> **Your assignment**
In the entries below, find the line with "professionals, partners, and decision-makers" and the line with "Shutout to Izzy". Repeat exactly everything between them, those two lines included, but not the pictures.

> **Input**
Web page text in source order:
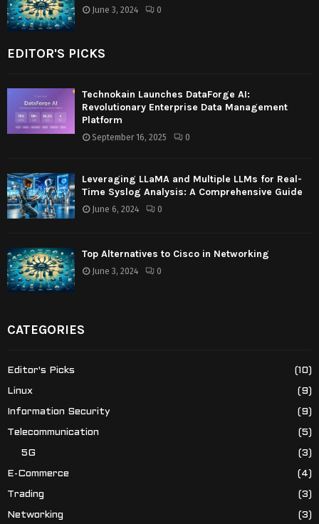
June 3, 2024 0
EDITOR'S PICKS
Technokain Launches DataForge AI:
Revolutionary Enterprise Data Management
Platform
September 16, 2025 0
Leveraging LLaMA and Multiple LLMs for Real-
Time Syslog Analysis: A Comprehensive Guide
June 6, 2024 0
Top Alternatives to Cisco in Networking
June 3, 2024 0
CATEGORIES
Editor's Picks (10)
Linux (9)
Information Security (9)
Telecommunication (5)
5G (3)
E-Commerce (4)
Trading (3)
Networking (3)
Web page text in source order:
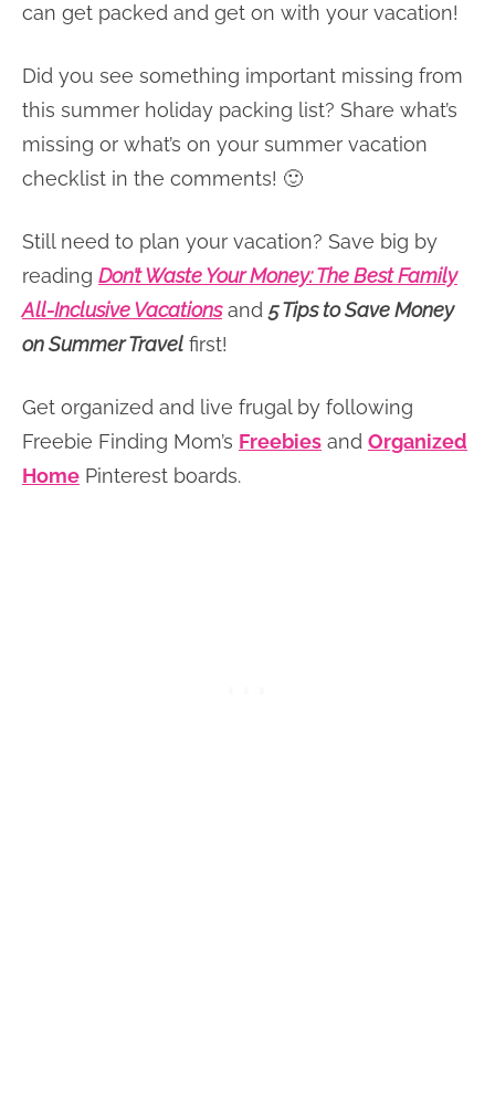
can get packed and get on with your vacation!
Did you see something important missing from
this summer holiday packing list? Share what’s
missing or what’s on your summer vacation
checklist in the comments! 🙂
Still need to plan your vacation? Save big by
reading Don’t Waste Your Money: The Best Family
All-Inclusive Vacationsand 5 Tips to Save Money
on Summer Travel first!
Get organized and live frugal by following
Freebie Finding Mom’s Freebies and Organized
Home Pinterest boards.
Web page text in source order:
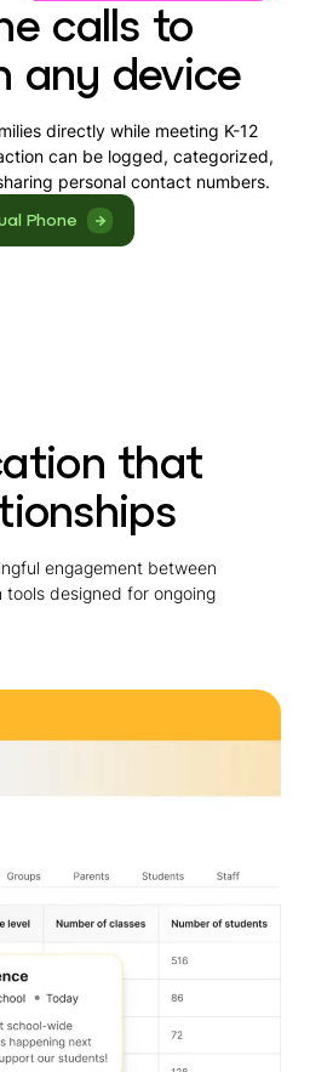
calls to
any device
directly while meeting K-12
can be logged, categorized,
personal contact numbers.
Phone
that
engagement between
designed for ongoing
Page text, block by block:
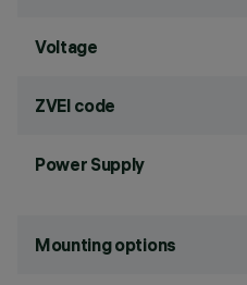
Voltage
ZVEI code
Power Supply
Mounting options
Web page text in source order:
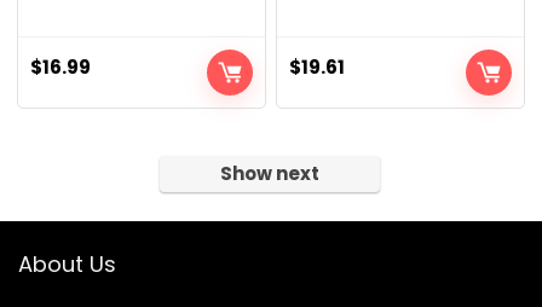
$16.99 $19.61
Show next
About Us
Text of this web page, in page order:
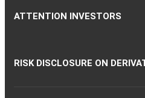
ATTENTION INVESTORS
RISK DISCLOSURE ON
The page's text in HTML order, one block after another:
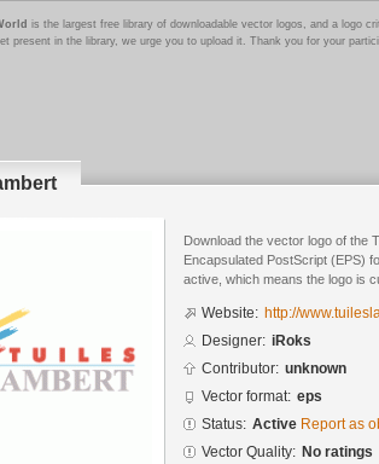
is the largest free library of downloadable vector logos, and a logo
present in the library, we urge you to upload it. Thank you for your
Download the vector logo of the
Encapsulated PostScript (EPS)
active, which means the logo is
Website: http://
Designer: iRoks
Contributor: unknown
Vector format: eps
Status: Active Report as
Vector Quality: No ratings
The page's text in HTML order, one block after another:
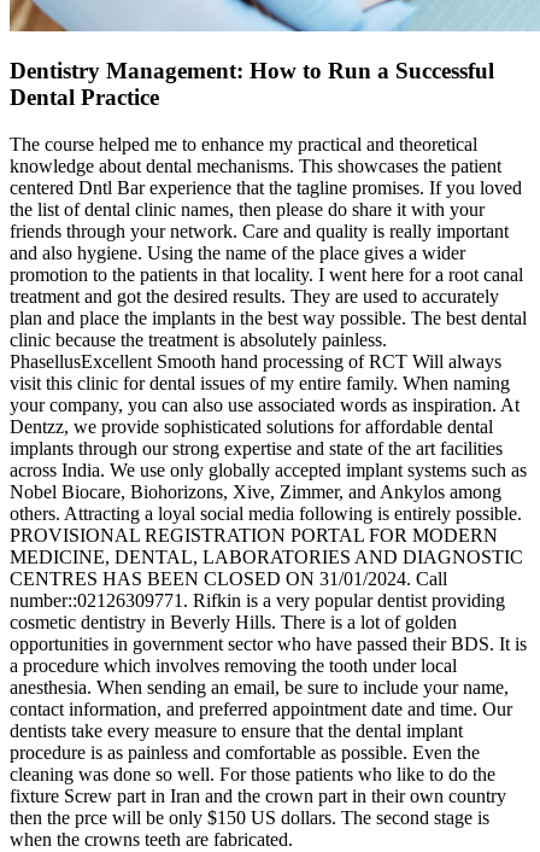
Dentistry Management: How to Run a Successful
Dental Practice
The course helped me to enhance my practical and theoretical
knowledge about dental mechanisms. This showcases the patient
centered Dntl Bar experience that the tagline promises. If you loved
the list of dental clinic names, then please do share it with your
friends through your network. Care and quality is really important
and also hygiene. Using the name of the place gives a wider
promotion to the patients in that locality. I went here for a root canal
treatment and got the desired results. They are used to accurately
plan and place the implants in the best way possible. The best dental
clinic because the treatment is absolutely painless.
PhasellusExcellent Smooth hand processing of RCT Will always
visit this clinic for dental issues of my entire family. When naming
your company, you can also use associated words as inspiration. At
Dentzz, we provide sophisticated solutions for affordable dental
implants through our strong expertise and state of the art facilities
across India. We use only globally accepted implant systems such as
Nobel Biocare, Biohorizons, Xive, Zimmer, and Ankylos among
others. Attracting a loyal social media following is entirely possible.
PROVISIONAL REGISTRATION PORTAL FOR MODERN
MEDICINE, DENTAL, LABORATORIES AND DIAGNOSTIC
CENTRES HAS BEEN CLOSED ON 31/01/2024. Call
number::02126309771. Rifkin is a very popular dentist providing
cosmetic dentistry in Beverly Hills. There is a lot of golden
opportunities in government sector who have passed their BDS. It is
a procedure which involves removing the tooth under local
anesthesia. When sending an email, be sure to include your name,
contact information, and preferred appointment date and time. Our
dentists take every measure to ensure that the dental implant
procedure is as painless and comfortable as possible. Even the
cleaning was done so well. For those patients who like to do the
fixture Screw part in Iran and the crown part in their own country
then the prce will be only $150 US dollars. The second stage is
when the crowns teeth are fabricated.
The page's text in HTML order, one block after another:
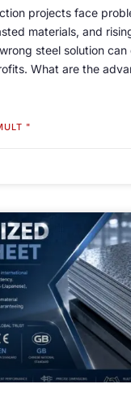
projects face
materials, and
steel solution
. What are the
"
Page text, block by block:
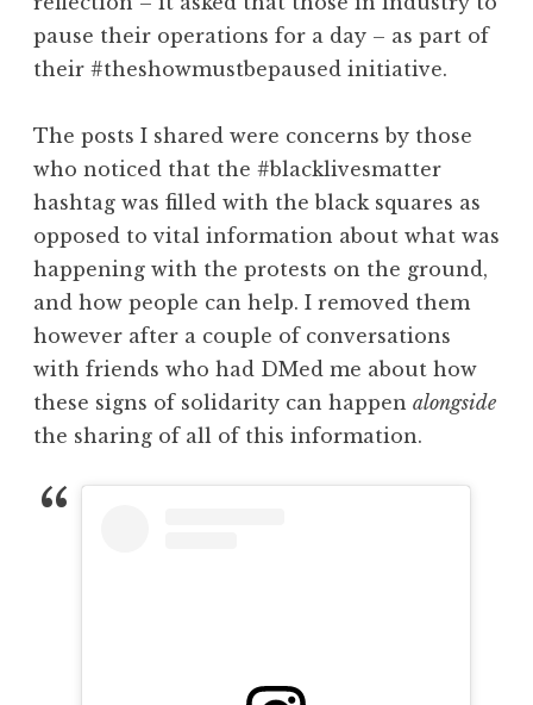
pause their operations for a day – as part of
their #theshowmustbepaused initiative.
The posts I shared were concerns by those
who noticed that the #blacklivesmatter
hashtag was filled with the black squares as
opposed to vital information about what was
happening with the protests on the ground,
and how people can help. I removed them
however after a couple of conversations
with friends who had DMed me about how
these signs of solidarity can happen alongside
the sharing of all of this information.
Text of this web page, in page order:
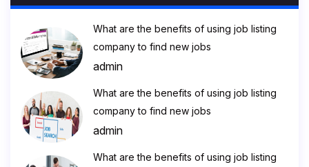
What are the benefits of using job listing
company to find new jobs
admin
What are the benefits of using job listing
company to find new jobs
admin
What are the benefits of using job listing
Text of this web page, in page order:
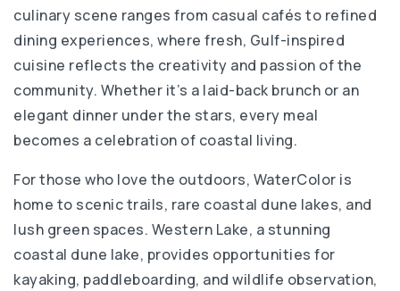
Seaside Neighborhood School
850-231-0396
Public 5-12
Emerald Coast Middle School
850-622-5025
Public 6-8
culinary scene ranges from casual cafés to refined
dining experiences, where fresh, Gulf-inspired
cuisine reflects the creativity and passion of the
community. Whether it’s a laid-back brunch or an
elegant dinner under the stars, every meal
becomes a celebration of coastal living.
For those who love the outdoors, WaterColor is
home to scenic trails, rare coastal dune lakes, and
lush green spaces. Western Lake, a stunning
coastal dune lake, provides opportunities for
kayaking, paddleboarding, and wildlife observation,
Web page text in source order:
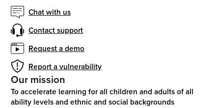
Chat with us
Contact support
Request a demo
Report a vulnerability
Our mission
To accelerate learning for all children and adults of all
ability levels and ethnic and social backgrounds
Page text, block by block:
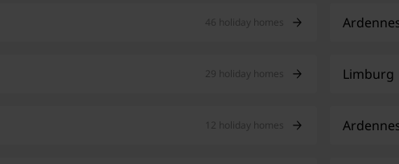
46 holiday homes
29 holiday homes Limburg
12 holiday homes
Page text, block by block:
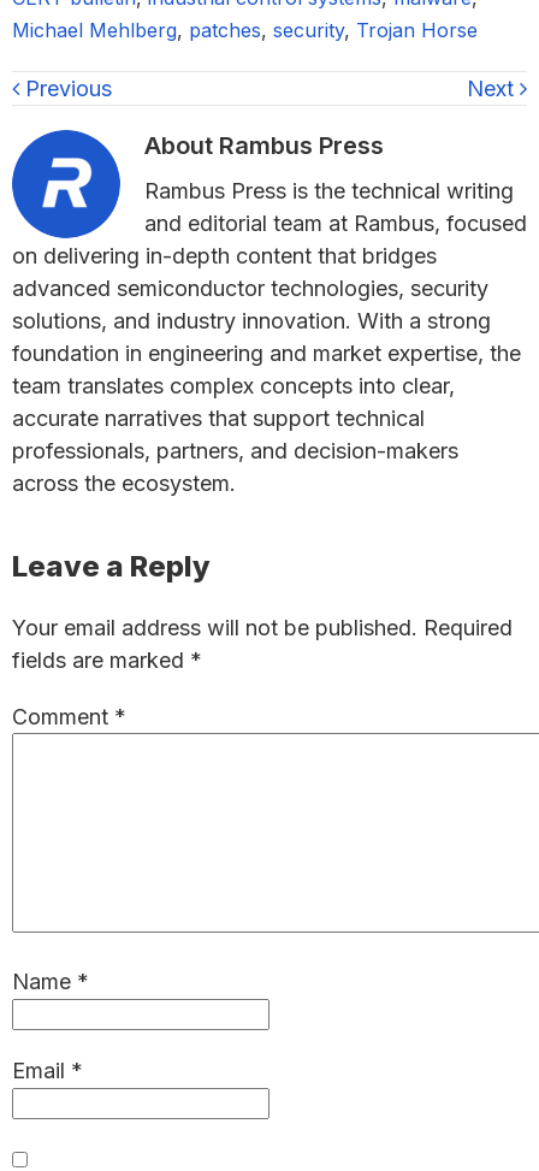
Michael Mehlberg, patches, security, Trojan Horse
Previous Next
About Rambus Press
Rambus Press is the technical writing
and editorial team at Rambus, focused
on delivering in-depth content that bridges
advanced semiconductor technologies, security
solutions, and industry innovation. With a strong
foundation in engineering and market expertise, the
team translates complex concepts into clear,
accurate narratives that support technical
professionals, partners, and decision-makers
across the ecosystem.
Reader
Leave a Reply
Your email address will not be published. Required
fields are marked *
Comment *
Name *
Email *
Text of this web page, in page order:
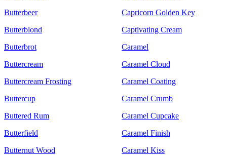
Butterbeer
Butterblond
Butterbrot
Buttercream
Buttercream Frosting
Buttercup
Buttered Rum
Butterfield
Butternut Wood
Capricorn Golden Key
Captivating Cream
Caramel
Caramel Cloud
Caramel Coating
Caramel Crumb
Caramel Cupcake
Caramel Finish
Caramel Kiss
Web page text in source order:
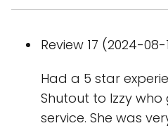
Review 17 (2024-
Had a 5 star
Shutout to Izzy
service. She was
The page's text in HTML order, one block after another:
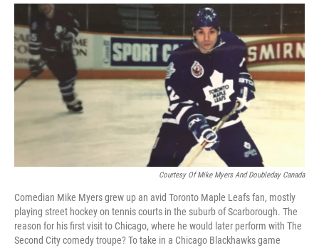
o
Courtesy Of Mike Myers And Doubleday Canada
Comedian Mike Myers grew up an avid Toronto Maple Leafs fan, mostly
playing street hockey on tennis courts in the suburb of Scarborough. The
reason for his first visit to Chicago, where he would later perform with The
Second City comedy troupe? To take in a Chicago Blackhawks game
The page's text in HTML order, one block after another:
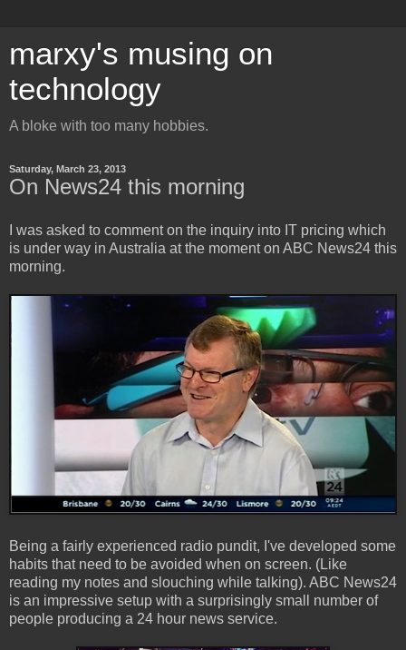
marxy's musing on
technology
A bloke with too many hobbies.
Saturday, March 23, 2013
On News24 this morning
I was asked to comment on the inquiry into IT pricing which
is under way in Australia at the moment on ABC News24 this
morning.
Being a fairly experienced radio pundit, I've developed some
habits that need to be avoided when on screen. (Like
reading my notes and slouching while talking). ABC News24
is an impressive setup with a surprisingly small number of
people producing a 24 hour news service.
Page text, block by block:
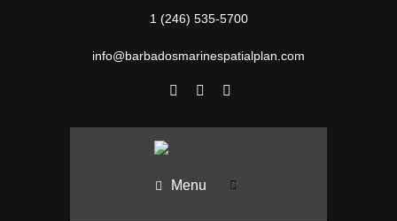
1 (246) 535-5700
info@barbadosmarinespatialplan.com
Menu
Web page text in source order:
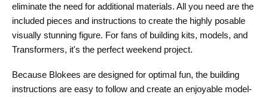
eliminate the need for additional materials. All you need are the
included pieces and instructions to create the highly posable
visually stunning figure. For fans of building kits, models, and
Transformers, it's the perfect weekend project.
Because Blokees are designed for optimal fun, the building
instructions are easy to follow and create an enjoyable model-
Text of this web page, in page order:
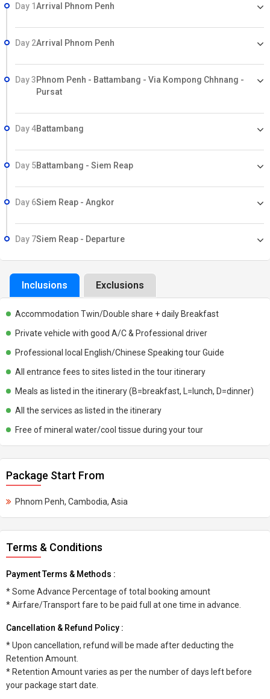
Day 1Arrival Phnom Penh
Day 2Arrival Phnom Penh
Day 3Phnom Penh - Battambang - Via Kompong Chhnang -
Pursat
Day 4Battambang
Day 5Battambang - Siem Reap
Day 6Siem Reap - Angkor
Day 7Siem Reap - Departure
Inclusions Exclusions
Accommodation Twin/Double share + daily Breakfast
Private vehicle with good A/C & Professional driver
Professional local English/Chinese Speaking tour Guide
All entrance fees to sites listed in the tour itinerary
Meals as listed in the itinerary (B=breakfast, L=lunch, D=dinner)
All the services as listed in the itinerary
Free of mineral water/cool tissue during your tour
Package Start From
Phnom Penh, Cambodia, Asia
Terms & Conditions
Payment Terms & Methods :
* Some Advance Percentage of total booking amount
* Airfare/Transport fare to be paid full at one time in advance.
Cancellation & Refund Policy :
* Upon cancellation, refund will be made after deducting the
Retention Amount.
* Retention Amount varies as per the number of days left before
your package start date.
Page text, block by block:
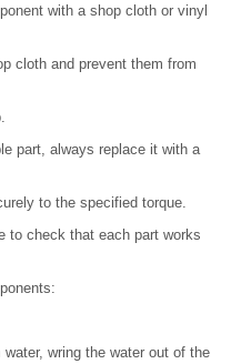
with a shop cloth or vinyl
cloth and prevent them from
part, always replace it with a
to the specified torque.
to check that each part works
wring the water out of the
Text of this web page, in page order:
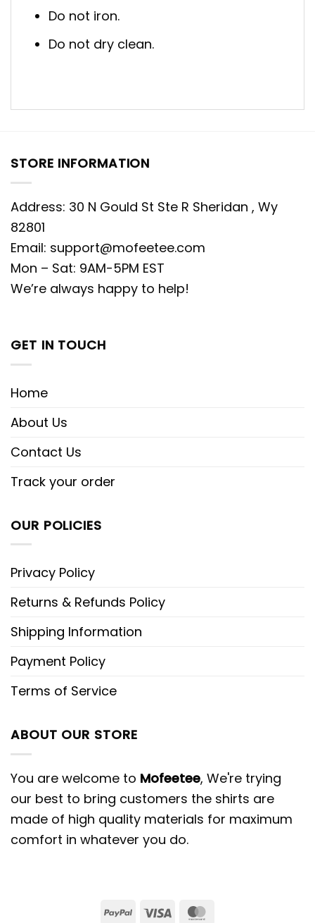
Do not iron.
Do not dry clean.
STORE INFORMATION
Address: 30 N Gould St Ste R Sheridan , Wy
82801
Email: support@mofeetee.com
Mon – Sat: 9AM-5PM EST
We’re always happy to help!
GET IN TOUCH
Home
About Us
Contact Us
Track your order
OUR POLICIES
Privacy Policy
Returns & Refunds Policy
Shipping Information
Payment Policy
Terms of Service
ABOUT OUR STORE
You are welcome to Mofeetee, We're trying
our best to bring customers the shirts are
made of high quality materials for maximum
comfort in whatever you do.
PayPalVisa

> **Reply**
professionals, partners, and decision-makers
across the ecosystem.
Reader
Leave a Reply
Your email address will not be published. Required
fields are marked *
Comment *
Name *
Email *
Text of this web page, in page order:
Butterbeer
Butterblond
Butterbrot
Buttercream
Buttercream Frosting
Buttercup
Buttered Rum
Butterfield
Butternut Wood
Capricorn Golden Key
Captivating Cream
Caramel
Caramel Cloud
Caramel Coating
Caramel Crumb
Caramel Cupcake
Caramel Finish
Caramel Kiss
Web page text in source order:
Review 17 (2024-
Had a 5 star
Shutout to Izzy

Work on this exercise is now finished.